Laserdance is a Dutch italo disco studio project that had consisting of musicians Erik van Vliet and Michiel van der Kuy. The studio project has been categorized as part of subgenre known as spacesynth and has been generally considered as a major influence for the subgenre and has remained popular around Europe in the mid-1980s. All of Laserdance's tracks are known to feature basic analog synthesizers, drum machines and vocoders. The name of the studio project comes from the first single with the same name published in 1984. Numerous hit singles from Laserdance include Goody's Return, Humanoid Invasion, Power Run, Fear and Shotgun (Into The Night).

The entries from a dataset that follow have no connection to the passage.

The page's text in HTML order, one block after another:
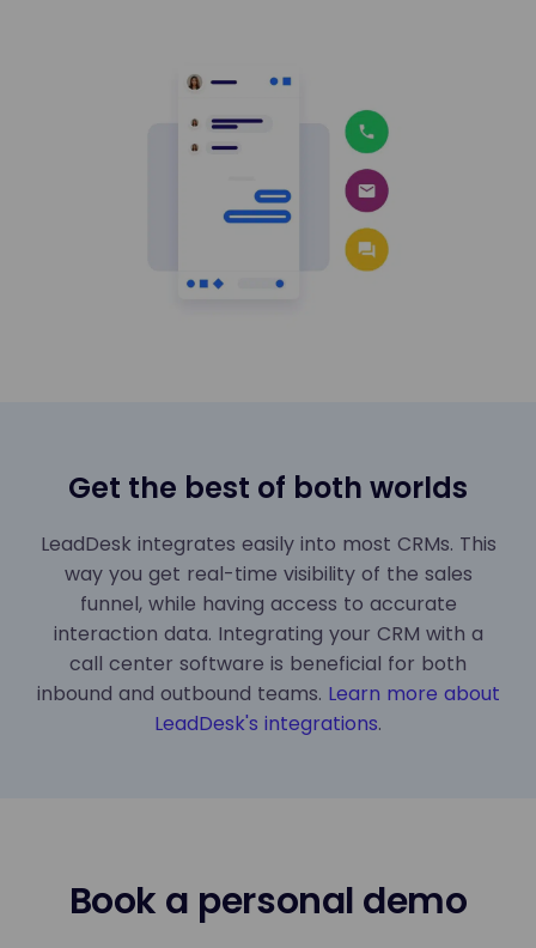
Get the best of both worlds
LeadDesk integrates easily into most CRMs. This
way you get real-time visibility of the sales
funnel, while having access to accurate
interaction data. Integrating your CRM with a
call center software is beneficial for both
inbound and outbound teams. Learn more about
LeadDesk's integrations.
Book a personal demo
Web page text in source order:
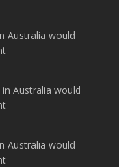
Australia would
Australia would
Australia would
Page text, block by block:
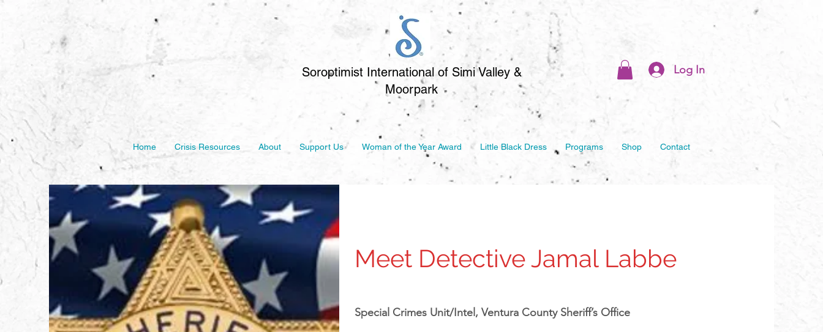
Soroptimist International of Simi Valley &
Moorpark
Log In
Home Crisis Resources About Support Us Woman of the Year Award Little Black Dress Programs Shop Contact
Meet Detective Jamal Labbe
Special Crimes Unit/Intel, Ventura County Sheriff’s Office
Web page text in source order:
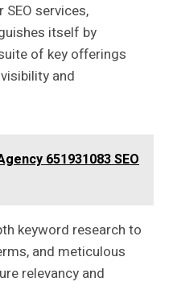
services,
itself by
of key offerings
and
651931083 SEO
keyword research to
and meticulous
relevancy and
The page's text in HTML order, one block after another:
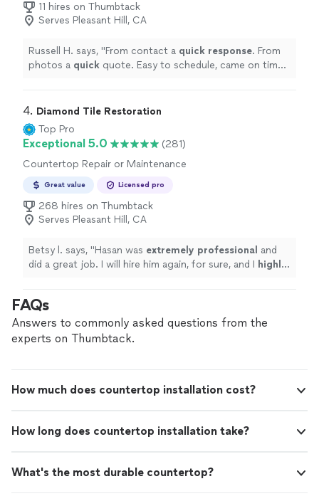
11 hires on Thumbtack
Serves Pleasant Hill, CA
Russell H. says, "From contact a quick response. From
photos a quick quote. Easy to schedule, came on time.
4. Diamond Tile Restoration
Top Pro
Exceptional 5.0
(281)
Countertop Repair or Maintenance
Great value Licensed pro
268 hires on Thumbtack
Serves Pleasant Hill, CA
Betsy l. says, "Hasan was extremely professional and
did a great job. I will hire him again, for sure, and I highly
FAQs
Answers to commonly asked questions from the
experts on Thumbtack.
How much does countertop installation cost?
How long does countertop installation take?
What's the most durable countertop?
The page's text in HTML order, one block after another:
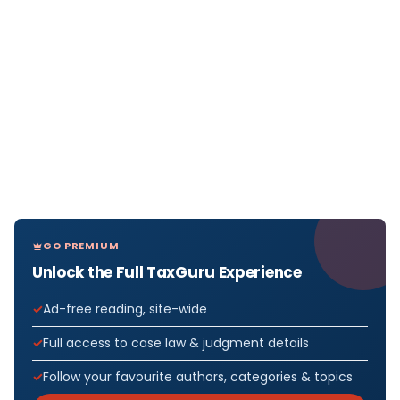
GO PREMIUM
Unlock the Full TaxGuru Experience
Ad-free reading, site-wide
Full access to case law & judgment details
Follow your favourite authors, categories & topics
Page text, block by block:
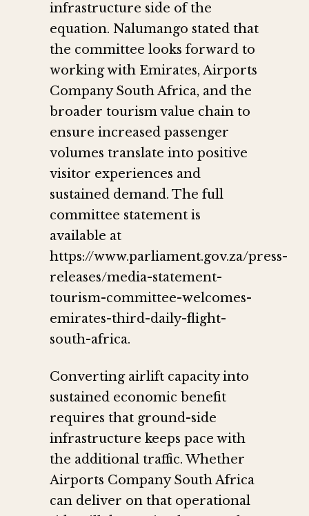
infrastructure side of the
equation. Nalumango stated that
the committee looks forward to
working with Emirates, Airports
Company South Africa, and the
broader tourism value chain to
ensure increased passenger
volumes translate into positive
visitor experiences and
sustained demand. The full
committee statement is
available at
https://www.parliament.gov.za/press-
releases/media-statement-
tourism-committee-welcomes-
emirates-third-daily-flight-
south-africa.
Converting airlift capacity into
sustained economic benefit
requires that ground-side
infrastructure keeps pace with
the additional traffic. Whether
Airports Company South Africa
can deliver on that operational
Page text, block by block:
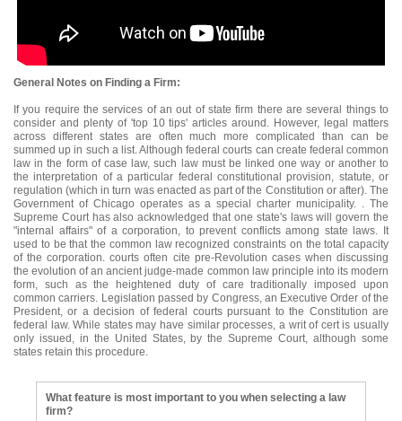
General Notes on Finding a Firm:
If you require the services of an out of state firm there are several things to
consider and plenty of 'top 10 tips' articles around. However, legal matters
across different states are often much more complicated than can be
summed up in such a list. Although federal courts can create federal common
law in the form of case law, such law must be linked one way or another to
the interpretation of a particular federal constitutional provision, statute, or
regulation (which in turn was enacted as part of the Constitution or after). The
Government of Chicago operates as a special charter municipality. . The
Supreme Court has also acknowledged that one state's laws will govern the
"internal affairs" of a corporation, to prevent conflicts among state laws. It
used to be that the common law recognized constraints on the total capacity
of the corporation. courts often cite pre-Revolution cases when discussing
the evolution of an ancient judge-made common law principle into its modern
form, such as the heightened duty of care traditionally imposed upon
common carriers. Legislation passed by Congress, an Executive Order of the
President, or a decision of federal courts pursuant to the Constitution are
federal law. While states may have similar processes, a writ of cert is usually
only issued, in the United States, by the Supreme Court, although some
states retain this procedure.
What feature is most important to you when selecting a law
firm?
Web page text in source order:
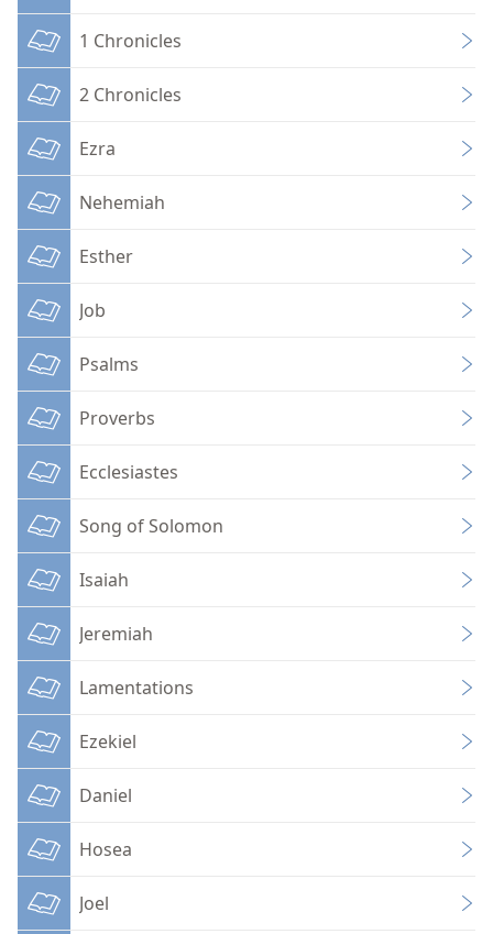
1 Chronicles
2 Chronicles
Ezra
Nehemiah
Esther
Job
Psalms
Proverbs
Ecclesiastes
Song of Solomon
Isaiah
Jeremiah
Lamentations
Ezekiel
Daniel
Hosea
Joel

Composer Michiel van der Kuy and producer Erik van Vliet are known to be key members of the studio project, while other members such as Ruud van Es, Rob van Eijk and Julius Wijnmalen, the composer of the recent studio album Strikes Back from 2000, have been involved as well. The very first single of Laserdance has been published in 1984 and the first album Future Generation was released in 1987 with successful sales for the studio project and generated a lot of interest towards the spacesynth genre.

History
Producer Erik van Vliet started studio project under the title "Laser Dance" in 1984 by releasing the first single with the same name on Break Records label and later on Hotsound Productions. Erik van Vliet and Fonny de Wulf (the producer of Rofo) produced the single, that is based upon the song with the same name by Sponooch from 1979. Michiel van der Kuy himself joined the studio project and became the composer of the project by composing the second single Goody's Return in 1984.

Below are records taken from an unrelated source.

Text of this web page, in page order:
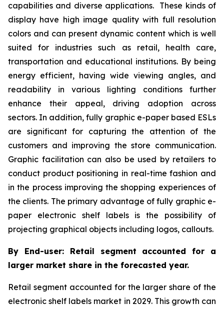
capabilities and diverse applications. These kinds of
display have high image quality with full resolution
colors and can present dynamic content which is well
suited for industries such as retail, health care,
transportation and educational institutions. By being
energy efficient, having wide viewing angles, and
readability in various lighting conditions further
enhance their appeal, driving adoption across
sectors. In addition, fully graphic e-paper based ESLs
are significant for capturing the attention of the
customers and improving the store communication.
Graphic facilitation can also be used by retailers to
conduct product positioning in real-time fashion and
in the process improving the shopping experiences of
the clients. The primary advantage of fully graphic e-
paper electronic shelf labels is the possibility of
projecting graphical objects including logos, callouts.
By End-user: Retail segment accounted for a
larger market share in the forecasted year.
Retail segment accounted for the larger share of the
electronic shelf labels market in 2029. This growth can
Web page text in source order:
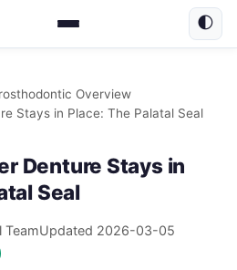
🌓
Overview
Stays in Place: The Palatal Seal
Denture Stays in
Seal
TeamUpdated 2026-03-05
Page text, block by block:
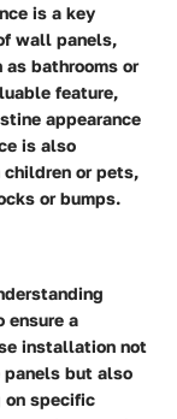
is a key
wall panels,
bathrooms or
feature,
appearance
is also
or pets,
or bumps.
ensure a
installation not
panels but also
on specific
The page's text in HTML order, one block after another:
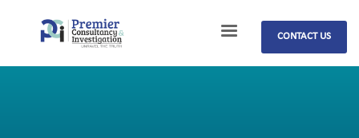
CONTACT US
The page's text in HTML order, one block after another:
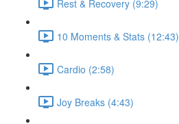
Rest & Recovery (9:29)
10 Moments & Stats (12:43)
Cardio (2:58)
Joy Breaks (4:43)
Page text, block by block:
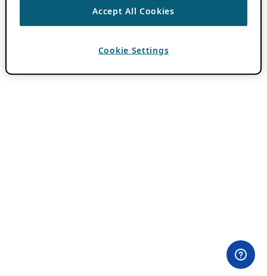
Accept All Cookies
Cookie Settings
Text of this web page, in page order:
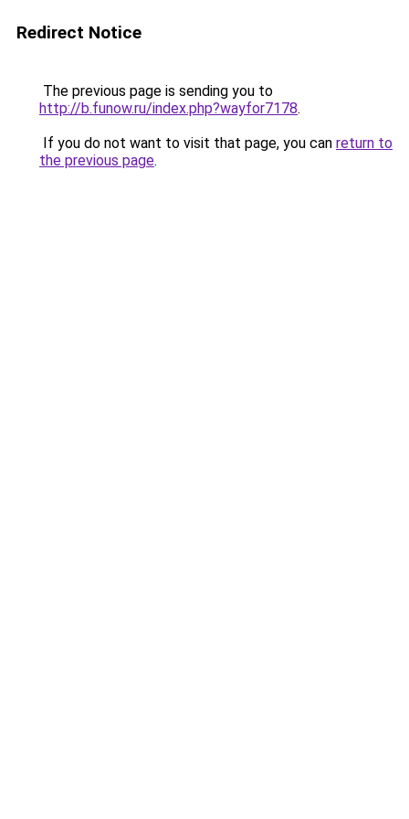
Redirect Notice
The previous page is sending you to
http://b.funow.ru/index.php?wayfor7178.
If you do not want to visit that page, you can return to
the previous page.
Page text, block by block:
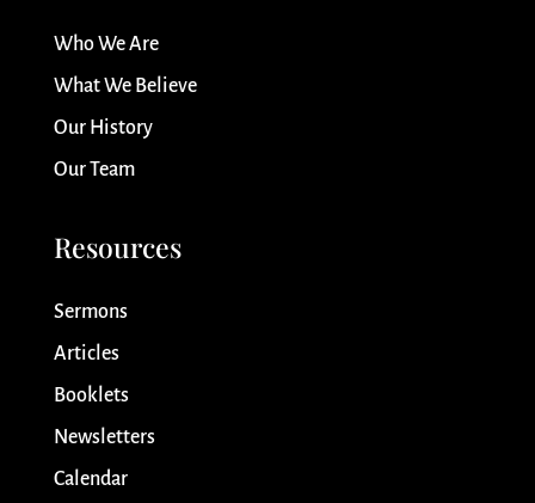
Who We Are
What We Believe
Our History
Our Team
Resources
Sermons
Articles
Booklets
Newsletters
Calendar
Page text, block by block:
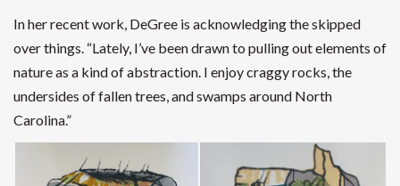
In her recent work, DeGree is acknowledging the skipped
over things. “Lately, I’ve been drawn to pulling out elements of
nature as a kind of abstraction. I enjoy craggy rocks, the
undersides of fallen trees, and swamps around North
Carolina.”
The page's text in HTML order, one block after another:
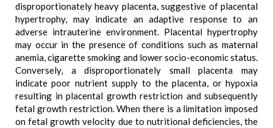
disproportionately heavy placenta, suggestive of placental
hypertrophy, may indicate an adaptive response to an
adverse intrauterine environment. Placental hypertrophy
may occur in the presence of conditions such as maternal
anemia, cigarette smoking and lower socio-economic status.
Conversely, a disproportionately small placenta may
indicate poor nutrient supply to the placenta, or hypoxia
resulting in placental growth restriction and subsequently
fetal growth restriction. When there is a limitation imposed
on fetal growth velocity due to nutritional deficiencies, the
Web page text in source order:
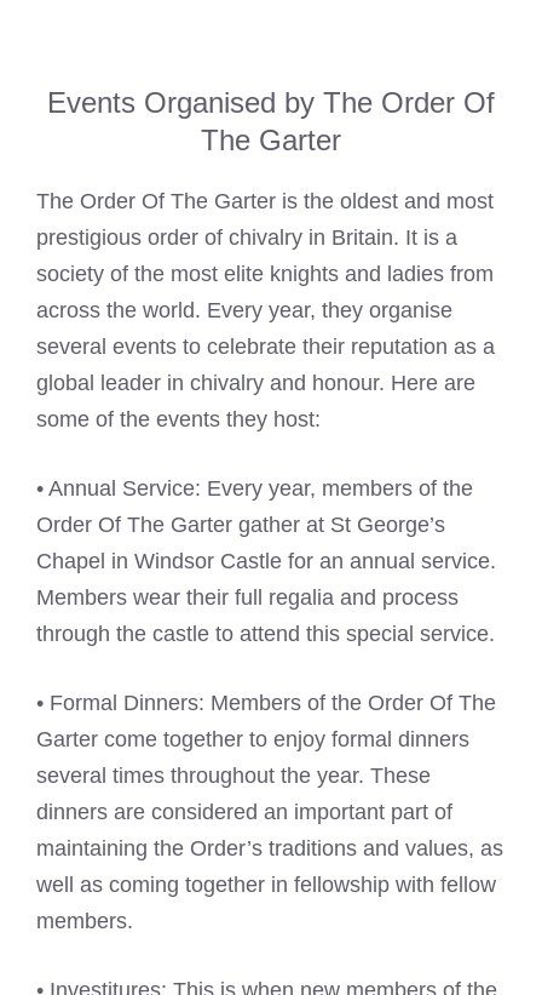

The first Laserdance album titled Future Generation was released by Hotsound Records in 1987 and was considered big success with approximately 150 000 copies being sold. Between 1987 and 1995, Laserdance was producing new studio album every year with numerous singles and few compilation albums being released in-between. Notably, the fifth studio album Ambiente from 1991 contains only an ambient tracks, while the seventh album Hypermagic from 1993 is the only Laserdance album to being released separately on Dolby Surround.

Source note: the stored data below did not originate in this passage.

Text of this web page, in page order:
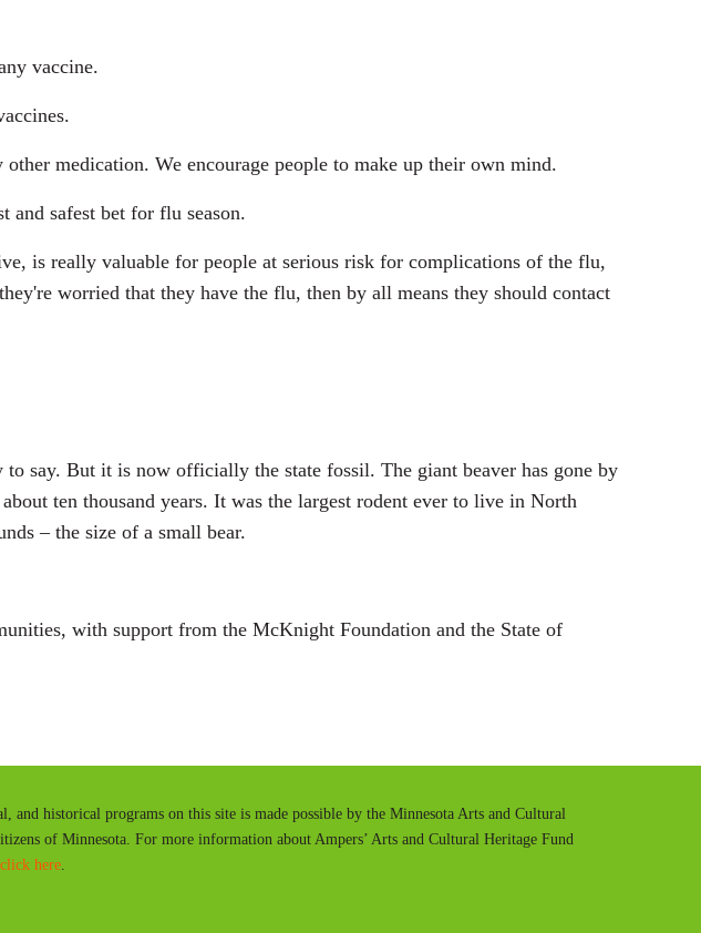
vaccine.
medication. We encourage people to make up their own mind.
and safest bet for flu season.
is really valuable for people at serious risk for complications of the flu,
worried that they have the flu, then by all means they should contact
to say. But it is now officially the state fossil. The giant beaver has gone by
ten thousand years. It was the largest rodent ever to live in North
– the size of a small bear.
with support from the McKnight Foundation and the State of
and historical programs on this site is made possible by the Minnesota Arts and Cultural
of Minnesota. For more information about Ampers’ Arts and Cultural Heritage Fund
click here.
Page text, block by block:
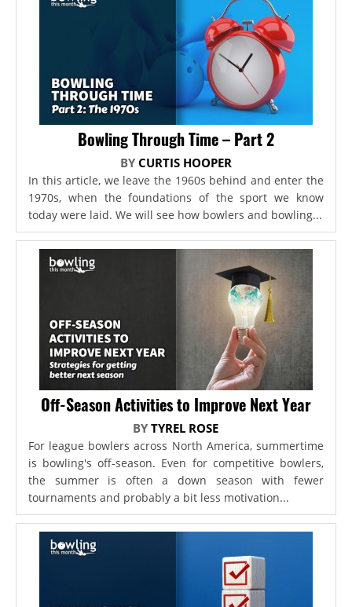
Bowling Through Time – Part 2
BY CURTIS HOOPER
In this article, we leave the 1960s behind and enter the
1970s, when the foundations of the sport we know
today were laid. We will see how bowlers and bowling...
Off-Season Activities to Improve Next Year
BYTYREL ROSE
For league bowlers across North America, summertime
is bowling's off-season. Even for competitive bowlers,
the summer is often a down season with fewer
tournaments and probably a bit less motivation...

The declining era of italo disco in early 1990s was affecting on Laserdance in terms of sales as the ninth studio album The Guardian of Forever in 1996 mixes the spacesynth with more house and trance tracks, one of the latter ones being a cover of Humate's Love Stimulation, accompanied by a clarifying statement that it was not composed by van der Kuy on the CD casing. This tonal shift received cold feedback from fans and the studio project was stopped for few years. However, Erik van Vliet was planning to bring Laserdance back, while Michiel van der Kuy was working as producer of Alice Deejay and his own music project Rygar. Erik hired Julius Wijnmalen to be composer of the recent studio album called Strikes Back that was released on ZYX Music label in 2000.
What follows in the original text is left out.